You are at lunch with your manager. You catch up on in-flight projects, share challenges of working with certain team members, and talk about your career with the company.

As you say goodbye, and, unbeknownst to you, a large piece of spinach is stuck in your teeth. Do you want your manager to:

A.) Tell you that you have a piece of spinach on your teeth? Or,

B.) Not tell you that you have a piece of spinach on your teeth?

Naturally, you want to know about your potentially embarrassing grin before moving on with the rest of the day. A good manager will say something. And, that’s the gist of the book Radical Candor: How to be a Kick-Ass Boss Without Losing Your Humanity by Kim Scott, well worth the read or listen.

Even though it may feel awkward, it’s part of your job as a Project Manager to shoot straight with team members, as they want to know when they have spinach on their teeth. However, a couple of things need to be in place for your feedback to be effective:

  • You Care About them Personally - Team members need to know that you aren’t out to get them, but want them to improve for the sake of their future and careers. Feedback can be framed in such a way that its purpose is to better prepare them for that next position, job, or manager.

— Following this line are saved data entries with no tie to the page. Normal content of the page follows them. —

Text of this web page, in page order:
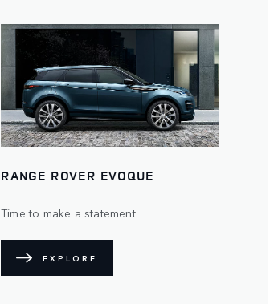
RANGE ROVER EVOQUE
Time to make a statement
EXPLORE
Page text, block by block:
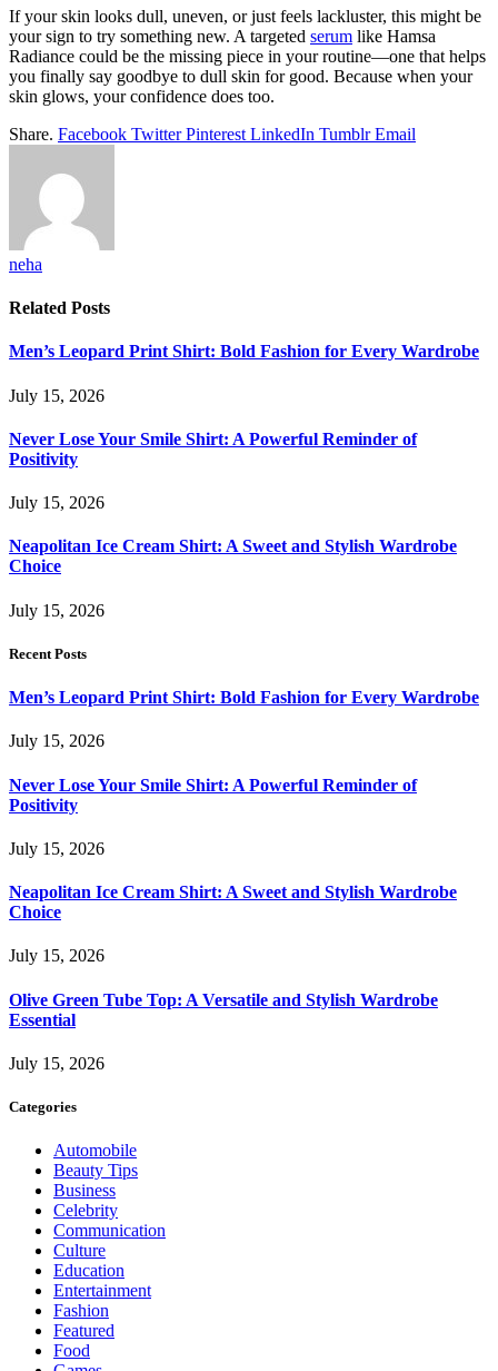
If your skin looks dull, uneven, or just feels lackluster, this might be
your sign to try something new. A targeted serum like Hamsa
Radiance could be the missing piece in your routine—one that helps
you finally say goodbye to dull skin for good. Because when your
skin glows, your confidence does too.
Share. Facebook Twitter Pinterest LinkedIn Tumblr Email
neha
Related Posts
Men’s Leopard Print Shirt: Bold Fashion for Every Wardrobe
July 15, 2026
Never Lose Your Smile Shirt: A Powerful Reminder of
Positivity
July 15, 2026
Neapolitan Ice Cream Shirt: A Sweet and Stylish Wardrobe
Choice
July 15, 2026
Recent Posts
Men’s Leopard Print Shirt: Bold Fashion for Every Wardrobe
July 15, 2026
Never Lose Your Smile Shirt: A Powerful Reminder of
Positivity
July 15, 2026
Neapolitan Ice Cream Shirt: A Sweet and Stylish Wardrobe
Choice
July 15, 2026
Olive Green Tube Top: A Versatile and Stylish Wardrobe
Essential
July 15, 2026
Categories
Automobile
Beauty Tips
Business
Celebrity
Communication
Culture
Education
Entertainment
Fashion
Featured
Food
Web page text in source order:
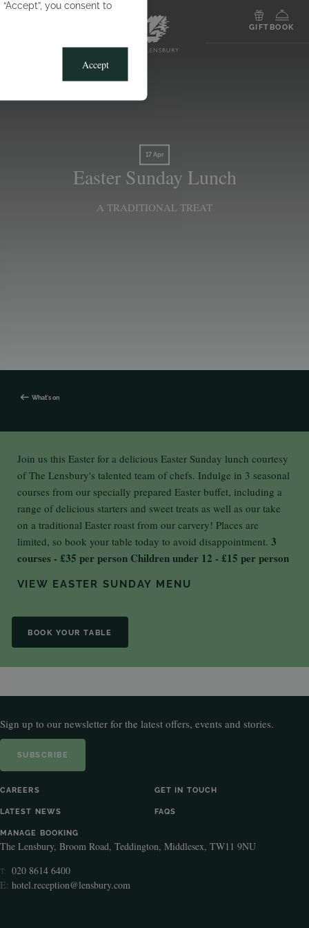
you consent to
Accept
GIFT BOOK
17 Apr
Easter Sunday Lunch
A TRADITIONAL TREAT
What's on
Join us this Easter for a delicious Easter Sunday lunch courtesy
of The Lensbury's talented team of chefs. Indulge in 3 seasonal
courses from our specially prepared Easter buffet, including a
range of delicious starters and sweet treats as well as our take
on a traditional Easter roast from our carvery! Places are
limited, so book your table today to avoid disappointment. 3
courses - £35 per person Children under 12 - £15 per person
VIEW EASTER SUNDAY MENU
BOOK YOUR TABLE
Sign up to our newsletter for the latest offers, events and stories.
SUBSCRIBE
CAREERS GET IN TOUCH
LATEST NEWS FAQS
MANAGE BOOKING
The Lensbury, Broom Road, Teddington, Middlesex, TW11 9NU
T:
020 8614 6400
E: hotel.reception@lensbury.com
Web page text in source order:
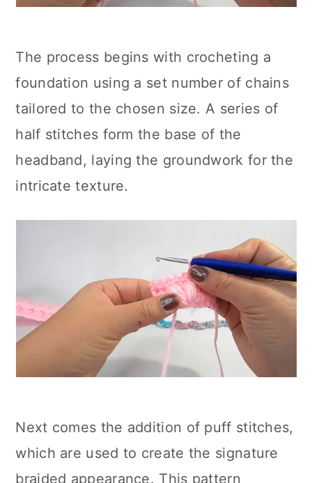
The process begins with crocheting a
foundation using a set number of chains
tailored to the chosen size. A series of
half stitches form the base of the
headband, laying the groundwork for the
intricate texture.
Next comes the addition of puff stitches,
which are used to create the signature
braided appearance. This pattern
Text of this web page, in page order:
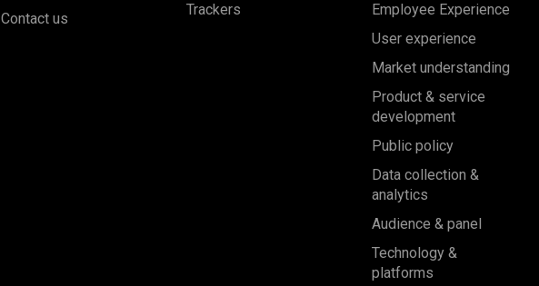
Contact us
Trackers
Employee Experience
User experience
Market understanding
Product & service
development
Public policy
Data collection &
analytics
Audience & panel
Technology &
platforms

    It takes time and many shared experiences where you’ve shown them that you’ve  “got their back” for your team to feel this level of trust.  How do you know when you have earned it? When they come to you and ask what they could have done differently, or better.  Guard this trust carefully. It can take years to gain and moments to lose.

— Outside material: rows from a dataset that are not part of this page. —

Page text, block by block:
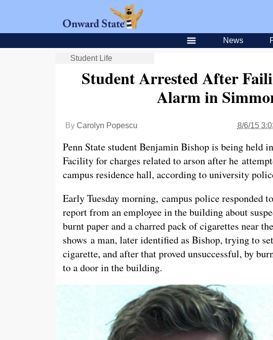
News
Student Life
Student Arrested After
Alarm in
By Carolyn Popescu 8/6/15
Penn State student Benjamin Bishop is being held
Facility for charges related to arson after he
campus residence hall, according to university
Early Tuesday morning, campus police responded
report from an employee in the building about
burnt paper and a charred pack of cigarettes near
shows a man, later identified as Bishop, trying to
cigarette, and after that proved unsuccessful, by
to a door in the building.
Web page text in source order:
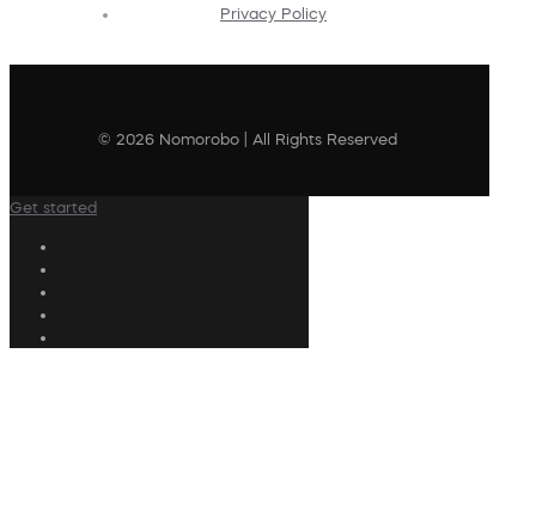
Privacy Policy
© 2026 Nomorobo | All Rights Reserved
Get started
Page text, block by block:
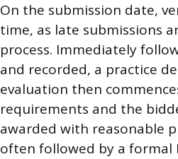
On the submission date,
time, as late submissions
process. Immediately
and recorded, a practice
evaluation then
requirements and the
awarded with reasonable
often followed by a
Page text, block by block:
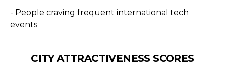
- People craving frequent international tech
events
CITY ATTRACTIVENESS SCORES
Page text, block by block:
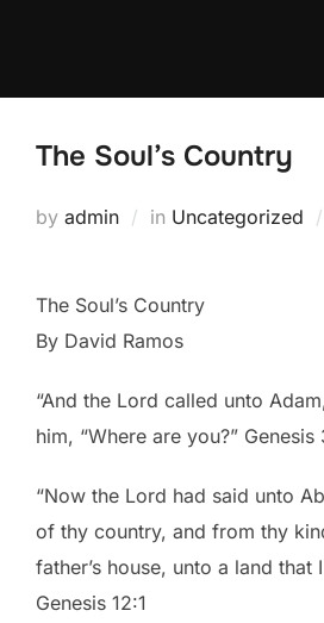
The Soul’s Country
by admin in Uncategorized
The Soul’s Country
By David Ramos
“And the Lord called unto
him, “Where are you?” Genesis
“Now the Lord had said unto
of thy country, and from thy
father’s house, unto a land that
Genesis 12:1

  • You Challenge them Directly - Keep your expectations for them high, by giving them stretch goals to reach for, and don’t back down if you know they are achievable. This means having the nerve to send things back to redo if they don’t meet your expectations, or assigning tasks or responsibilities that may be out of their comfort zone, to help them see what they are capable of.

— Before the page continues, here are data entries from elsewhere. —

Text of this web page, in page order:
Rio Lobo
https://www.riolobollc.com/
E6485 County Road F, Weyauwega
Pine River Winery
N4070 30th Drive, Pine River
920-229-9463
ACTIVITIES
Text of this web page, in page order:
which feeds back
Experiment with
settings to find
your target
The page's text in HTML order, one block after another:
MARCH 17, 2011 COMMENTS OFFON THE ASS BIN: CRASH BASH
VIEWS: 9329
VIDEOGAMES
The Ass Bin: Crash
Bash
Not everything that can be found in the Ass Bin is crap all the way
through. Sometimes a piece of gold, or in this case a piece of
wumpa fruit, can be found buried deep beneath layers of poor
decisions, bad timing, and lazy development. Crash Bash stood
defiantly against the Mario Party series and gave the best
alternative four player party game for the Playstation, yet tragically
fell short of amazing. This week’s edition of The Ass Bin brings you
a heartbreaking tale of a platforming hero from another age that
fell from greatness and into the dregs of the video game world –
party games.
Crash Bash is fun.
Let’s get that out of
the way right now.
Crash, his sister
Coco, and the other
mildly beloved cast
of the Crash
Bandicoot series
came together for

When constructive feedback is caring and challenging, it is what Kim Scott calls Radical Candor, the best place to be.

If your feedback is not radically candid, the author warns you may fall into the trap of Ruinous Empathy, which sounds like this: “I know this person missed their deadline for the third time in a row, but they’ve put in long hours and  are dealing with a lot in their personal life right now. I’m just going to pretend like this didn’t happen, and not say anything.”

You just let them walk out of the restaurant with spinach on their teeth.

Two additional categories of feedback described by Kim Scott are Manipulative Insincerity and Obnoxious Aggression. As their names suggest, managers who employ either have gone to the dark side,  and reading Radical Candor will help you understand why you never want to provide feedback this way. 

You won’t go wrong by keeping your feedback real with people that report to you. High performers will thank you, average performers will become better, and low performers will eventually find their way to the door.